▸ What the task asks: Leave out the pictures, and reproduce exactly the lines from the line containing "represents actual data" through the final line of the entries.
*** Opening Stored data ***
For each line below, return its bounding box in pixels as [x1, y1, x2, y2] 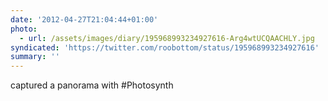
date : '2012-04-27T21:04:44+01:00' [10, 14, 159, 25]
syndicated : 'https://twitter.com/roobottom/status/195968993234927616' [10, 42, 320, 53]
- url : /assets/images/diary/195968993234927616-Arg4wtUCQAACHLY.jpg [19, 33, 315, 43]
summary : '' [10, 52, 60, 62]
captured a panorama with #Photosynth [10, 79, 174, 91]
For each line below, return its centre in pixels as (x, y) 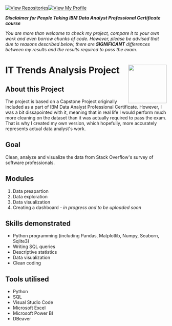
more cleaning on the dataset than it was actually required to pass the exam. (86, 118)
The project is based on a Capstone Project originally (61, 101)
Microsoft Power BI (33, 313)
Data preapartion (30, 191)
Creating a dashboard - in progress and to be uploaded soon (77, 207)
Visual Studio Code (33, 302)
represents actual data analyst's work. (46, 129)
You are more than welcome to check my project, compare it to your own (82, 33)
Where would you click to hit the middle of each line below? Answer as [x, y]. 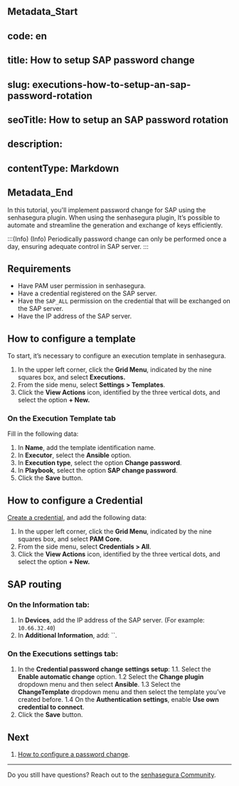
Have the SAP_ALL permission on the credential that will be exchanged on [124, 301]
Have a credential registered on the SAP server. [87, 294]
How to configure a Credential [75, 500]
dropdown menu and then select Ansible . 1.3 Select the [99, 685]
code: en [27, 36]
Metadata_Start [43, 12]
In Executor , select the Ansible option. [74, 455]
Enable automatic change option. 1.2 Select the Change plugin [111, 677]
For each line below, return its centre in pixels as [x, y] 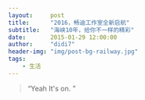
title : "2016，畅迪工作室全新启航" [69, 23]
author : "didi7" [42, 45]
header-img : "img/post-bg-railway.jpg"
*** Closing Stored data ***
▸ Answer for the task:
represents actual data analyst's work. (46, 129)
You are more than welcome to check my project, compare it to your own (82, 33)
Where would you click to hit the middle of each line below? Answer as [x, y]. 
Have the SAP_ALL permission on the credential that will be exchanged on [124, 301]
Have a credential registered on the SAP server. [87, 294]
How to configure a Credential [75, 500]
dropdown menu and then select Ansible . 1.3 Select the [99, 685]
code: en [27, 36]
Metadata_Start [43, 12]
In Executor , select the Ansible option. [74, 455]
Enable automatic change option. 1.2 Select the Change plugin [111, 677]
For each line below, return its centre in pixels as [x, y] 
title : "2016，畅迪工作室全新启航" [69, 23]
author : "didi7" [42, 45]
header-img : "img/post-bg-railway.jpg"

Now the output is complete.